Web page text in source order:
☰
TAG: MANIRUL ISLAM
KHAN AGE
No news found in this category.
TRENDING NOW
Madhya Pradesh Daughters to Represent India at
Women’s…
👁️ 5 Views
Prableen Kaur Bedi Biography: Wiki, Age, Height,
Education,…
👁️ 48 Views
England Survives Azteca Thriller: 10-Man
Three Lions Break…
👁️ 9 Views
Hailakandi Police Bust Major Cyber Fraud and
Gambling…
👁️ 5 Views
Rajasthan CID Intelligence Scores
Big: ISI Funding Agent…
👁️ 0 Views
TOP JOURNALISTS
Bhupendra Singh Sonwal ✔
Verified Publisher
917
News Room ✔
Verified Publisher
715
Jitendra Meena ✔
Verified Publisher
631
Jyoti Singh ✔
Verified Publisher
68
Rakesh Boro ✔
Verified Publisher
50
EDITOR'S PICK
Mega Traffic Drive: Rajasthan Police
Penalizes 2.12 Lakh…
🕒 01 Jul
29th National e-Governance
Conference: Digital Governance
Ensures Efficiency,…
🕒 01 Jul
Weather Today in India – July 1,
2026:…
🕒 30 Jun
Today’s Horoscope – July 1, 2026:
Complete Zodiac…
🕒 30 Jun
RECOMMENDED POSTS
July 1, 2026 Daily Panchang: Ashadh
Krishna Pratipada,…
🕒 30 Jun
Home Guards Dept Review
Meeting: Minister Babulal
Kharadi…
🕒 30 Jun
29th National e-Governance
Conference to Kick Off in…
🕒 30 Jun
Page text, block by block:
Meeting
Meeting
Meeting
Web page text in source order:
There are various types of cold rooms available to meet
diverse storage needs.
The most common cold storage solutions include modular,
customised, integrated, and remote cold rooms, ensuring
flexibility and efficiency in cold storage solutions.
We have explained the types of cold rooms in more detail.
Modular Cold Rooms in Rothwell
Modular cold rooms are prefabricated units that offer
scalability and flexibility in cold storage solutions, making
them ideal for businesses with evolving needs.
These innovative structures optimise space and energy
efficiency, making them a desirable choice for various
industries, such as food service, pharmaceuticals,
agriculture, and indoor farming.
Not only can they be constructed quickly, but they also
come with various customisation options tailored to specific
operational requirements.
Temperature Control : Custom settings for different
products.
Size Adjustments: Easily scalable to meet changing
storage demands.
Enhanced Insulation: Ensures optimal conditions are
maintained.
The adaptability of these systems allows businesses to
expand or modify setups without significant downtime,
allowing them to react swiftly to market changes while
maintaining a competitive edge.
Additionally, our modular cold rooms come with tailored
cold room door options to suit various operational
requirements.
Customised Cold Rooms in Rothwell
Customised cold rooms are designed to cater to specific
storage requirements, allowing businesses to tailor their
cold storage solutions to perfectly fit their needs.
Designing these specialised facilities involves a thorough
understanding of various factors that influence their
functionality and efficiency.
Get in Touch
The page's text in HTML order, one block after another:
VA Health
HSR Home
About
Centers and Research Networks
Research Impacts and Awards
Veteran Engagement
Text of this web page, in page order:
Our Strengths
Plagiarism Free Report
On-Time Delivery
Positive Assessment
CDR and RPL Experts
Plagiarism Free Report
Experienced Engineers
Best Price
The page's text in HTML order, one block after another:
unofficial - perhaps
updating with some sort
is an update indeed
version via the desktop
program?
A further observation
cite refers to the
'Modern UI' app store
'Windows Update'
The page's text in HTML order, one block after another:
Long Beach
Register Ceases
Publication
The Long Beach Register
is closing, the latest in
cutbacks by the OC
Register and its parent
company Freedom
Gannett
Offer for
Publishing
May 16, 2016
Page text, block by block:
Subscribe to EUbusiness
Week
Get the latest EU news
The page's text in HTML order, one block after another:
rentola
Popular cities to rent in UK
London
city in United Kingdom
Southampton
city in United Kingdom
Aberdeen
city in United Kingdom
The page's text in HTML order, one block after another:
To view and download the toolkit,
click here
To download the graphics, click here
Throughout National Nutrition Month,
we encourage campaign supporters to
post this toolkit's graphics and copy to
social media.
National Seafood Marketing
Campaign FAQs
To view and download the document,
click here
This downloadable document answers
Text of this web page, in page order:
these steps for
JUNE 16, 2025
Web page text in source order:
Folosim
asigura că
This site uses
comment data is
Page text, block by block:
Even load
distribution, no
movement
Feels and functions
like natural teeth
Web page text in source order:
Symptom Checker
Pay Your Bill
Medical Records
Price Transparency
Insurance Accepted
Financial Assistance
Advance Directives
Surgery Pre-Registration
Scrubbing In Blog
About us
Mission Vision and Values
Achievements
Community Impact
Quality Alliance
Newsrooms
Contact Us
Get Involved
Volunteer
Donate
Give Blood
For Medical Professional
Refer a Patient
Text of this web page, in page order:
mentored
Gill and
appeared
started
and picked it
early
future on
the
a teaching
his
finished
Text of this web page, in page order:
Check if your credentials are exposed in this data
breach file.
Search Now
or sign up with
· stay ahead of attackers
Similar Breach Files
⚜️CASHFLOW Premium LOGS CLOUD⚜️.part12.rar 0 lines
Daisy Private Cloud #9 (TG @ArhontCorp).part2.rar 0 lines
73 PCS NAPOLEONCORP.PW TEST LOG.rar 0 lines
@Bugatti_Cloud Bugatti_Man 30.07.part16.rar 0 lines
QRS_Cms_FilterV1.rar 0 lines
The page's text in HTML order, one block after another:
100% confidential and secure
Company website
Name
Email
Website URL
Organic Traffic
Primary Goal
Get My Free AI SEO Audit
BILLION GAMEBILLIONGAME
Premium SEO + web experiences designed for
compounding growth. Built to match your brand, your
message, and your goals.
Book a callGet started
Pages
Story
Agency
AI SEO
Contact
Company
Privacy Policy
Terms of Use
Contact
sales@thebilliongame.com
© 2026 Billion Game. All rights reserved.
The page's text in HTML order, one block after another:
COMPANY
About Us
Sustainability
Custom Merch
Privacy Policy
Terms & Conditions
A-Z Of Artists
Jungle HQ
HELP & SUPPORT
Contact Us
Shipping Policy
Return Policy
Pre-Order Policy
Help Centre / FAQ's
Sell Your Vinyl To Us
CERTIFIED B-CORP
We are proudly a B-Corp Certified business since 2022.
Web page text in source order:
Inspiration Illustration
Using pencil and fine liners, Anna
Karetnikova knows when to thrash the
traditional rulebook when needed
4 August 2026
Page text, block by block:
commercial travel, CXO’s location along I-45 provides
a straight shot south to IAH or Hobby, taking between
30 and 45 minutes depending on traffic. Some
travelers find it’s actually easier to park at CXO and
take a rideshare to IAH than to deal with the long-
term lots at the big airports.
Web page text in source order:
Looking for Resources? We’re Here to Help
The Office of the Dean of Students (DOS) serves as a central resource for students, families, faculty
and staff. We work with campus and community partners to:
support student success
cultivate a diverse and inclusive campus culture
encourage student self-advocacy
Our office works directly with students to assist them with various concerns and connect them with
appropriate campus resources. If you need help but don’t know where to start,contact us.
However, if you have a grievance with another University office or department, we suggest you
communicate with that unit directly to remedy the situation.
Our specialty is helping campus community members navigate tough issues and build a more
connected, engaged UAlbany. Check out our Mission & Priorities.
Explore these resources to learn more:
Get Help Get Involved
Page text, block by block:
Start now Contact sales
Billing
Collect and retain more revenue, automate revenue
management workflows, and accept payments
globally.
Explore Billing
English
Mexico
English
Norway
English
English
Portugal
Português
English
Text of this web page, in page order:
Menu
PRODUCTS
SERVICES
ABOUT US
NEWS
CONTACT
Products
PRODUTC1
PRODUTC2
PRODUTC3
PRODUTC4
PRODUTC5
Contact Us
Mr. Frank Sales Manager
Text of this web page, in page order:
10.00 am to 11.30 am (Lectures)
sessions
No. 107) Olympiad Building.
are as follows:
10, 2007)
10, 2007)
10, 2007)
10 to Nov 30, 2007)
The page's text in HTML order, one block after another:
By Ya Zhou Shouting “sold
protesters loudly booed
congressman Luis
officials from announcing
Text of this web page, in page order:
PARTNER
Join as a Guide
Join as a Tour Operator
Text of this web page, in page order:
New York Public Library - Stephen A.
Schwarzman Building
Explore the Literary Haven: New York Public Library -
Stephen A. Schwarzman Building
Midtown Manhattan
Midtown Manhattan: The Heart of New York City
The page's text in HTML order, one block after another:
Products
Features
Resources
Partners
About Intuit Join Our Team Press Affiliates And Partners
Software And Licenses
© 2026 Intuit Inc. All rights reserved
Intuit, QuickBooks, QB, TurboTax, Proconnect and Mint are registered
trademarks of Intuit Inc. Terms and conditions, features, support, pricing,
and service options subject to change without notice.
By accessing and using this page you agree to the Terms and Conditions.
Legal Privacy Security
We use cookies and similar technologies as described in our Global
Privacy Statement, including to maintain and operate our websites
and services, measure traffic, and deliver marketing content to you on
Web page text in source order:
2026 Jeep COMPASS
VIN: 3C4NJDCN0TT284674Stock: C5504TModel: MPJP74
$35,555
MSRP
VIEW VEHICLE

________________________

= Work instruction =
All lines from the beginning of the material above through the one with "Modular Cold Rooms in Rothwell" need to be returned exactly; please return those and only those.

= Result of this task =
Web page text in source order:
☰
TAG: MANIRUL ISLAM
KHAN AGE
No news found in this category.
TRENDING NOW
Madhya Pradesh Daughters to Represent India at
Women’s…
👁️ 5 Views
Prableen Kaur Bedi Biography: Wiki, Age, Height,
Education,…
👁️ 48 Views
England Survives Azteca Thriller: 10-Man
Three Lions Break…
👁️ 9 Views
Hailakandi Police Bust Major Cyber Fraud and
Gambling…
👁️ 5 Views
Rajasthan CID Intelligence Scores
Big: ISI Funding Agent…
👁️ 0 Views
TOP JOURNALISTS
Bhupendra Singh Sonwal ✔
Verified Publisher
917
News Room ✔
Verified Publisher
715
Jitendra Meena ✔
Verified Publisher
631
Jyoti Singh ✔
Verified Publisher
68
Rakesh Boro ✔
Verified Publisher
50
EDITOR'S PICK
Mega Traffic Drive: Rajasthan Police
Penalizes 2.12 Lakh…
🕒 01 Jul
29th National e-Governance
Conference: Digital Governance
Ensures Efficiency,…
🕒 01 Jul
Weather Today in India – July 1,
2026:…
🕒 30 Jun
Today’s Horoscope – July 1, 2026:
Complete Zodiac…
🕒 30 Jun
RECOMMENDED POSTS
July 1, 2026 Daily Panchang: Ashadh
Krishna Pratipada,…
🕒 30 Jun
Home Guards Dept Review
Meeting: Minister Babulal
Kharadi…
🕒 30 Jun
29th National e-Governance
Conference to Kick Off in…
🕒 30 Jun
Page text, block by block:
Meeting
Meeting
Meeting
Web page text in source order:
There are various types of cold rooms available to meet
diverse storage needs.
The most common cold storage solutions include modular,
customised, integrated, and remote cold rooms, ensuring
flexibility and efficiency in cold storage solutions.
We have explained the types of cold rooms in more detail.
Modular Cold Rooms in Rothwell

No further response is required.